Perdone, in my retests I made a mistake. I did just untar the archive and a make menuconfig and make But if I copy a already compiled kernel to the usb disk and do make mrproper copy somewhere/.config make it will end up in compile errors. But not in i/o errors. But if I then delete the kernel source directory I will get errors in systemlog and the filesystem is automatically mounted readonly. I have retested with 2.6.13-rc6 So the problem does still exist. Sorry for this. What can I do to help you to find a solution? I would really like to use my USB-Disk and Sticks under Kernel 2.6.
Created attachment 5636 [details] My .config for 2.6.13-rc6
Just to eliminate some obvious possibilities, can you destroy the partition table and re-create it with fdisk, then format the partition and continue with the rest of the tests? This will eliminate the possibility of funkyness in the partition table. Also, is this a full-speed or high-speed device? If it is high-speed, rmmod ehci may help data integrity (at the expense of speed). If this fixes it, it's either a device problem or an EHCI HCD problem.

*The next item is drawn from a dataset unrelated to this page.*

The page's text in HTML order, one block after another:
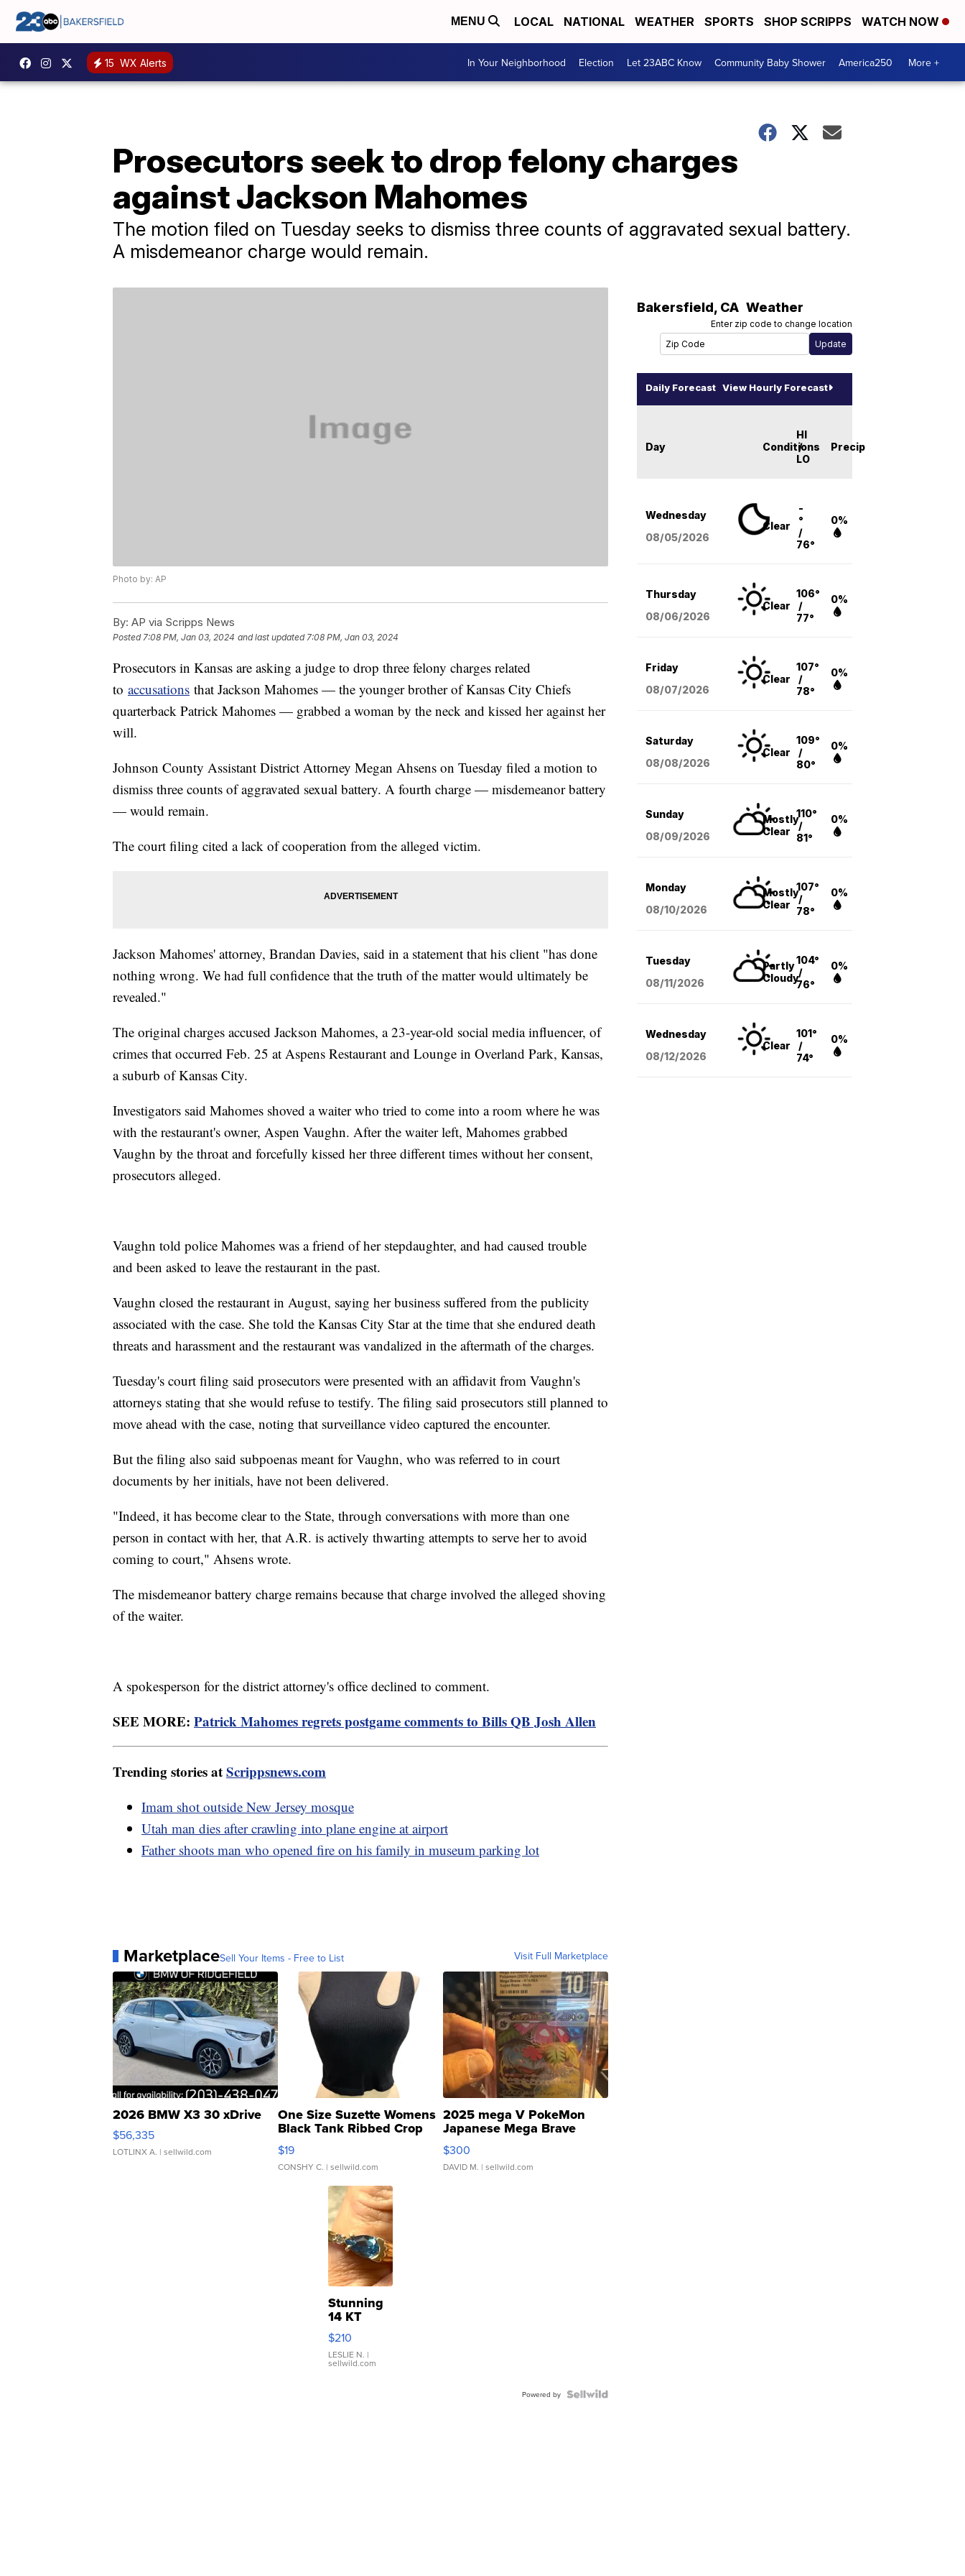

I have similar problems with USB 2.0-ATA converters. lsusb: Bus 001 Device 004: ID 04cf:8818 Myson Century, Inc. usb 1-3: new high speed USB device using ehci_hcd and address 6 scsi7 : SCSI emulation for USB Mass Storage devices usb-storage: device found at 6 usb-storage: waiting for device to settle before scanning Vendor: ST340016 Model: A Rev: 3.10 Type: Direct-Access ANSI SCSI revision: 00 SCSI device sda: 78165360 512-byte hdwr sectors (40021 MB) sda: assuming drive cache: write through SCSI device sda: 78165360 512-byte hdwr sectors (40021 MB) sda: assuming drive cache: write through badblocks -svw /dev/sda -- first pass writing/reading looks OK except for 1-2 sector errors, after badblocks switch to second pattern writing -- 100% error rate (end_request: I/O error, dev sda, sector xxx). After unpluging/plugging drive you can start again with the same result. Didn't check under USB 1.1 (well, 80 GB at 12 Mbit/sec is not for the fainted heart).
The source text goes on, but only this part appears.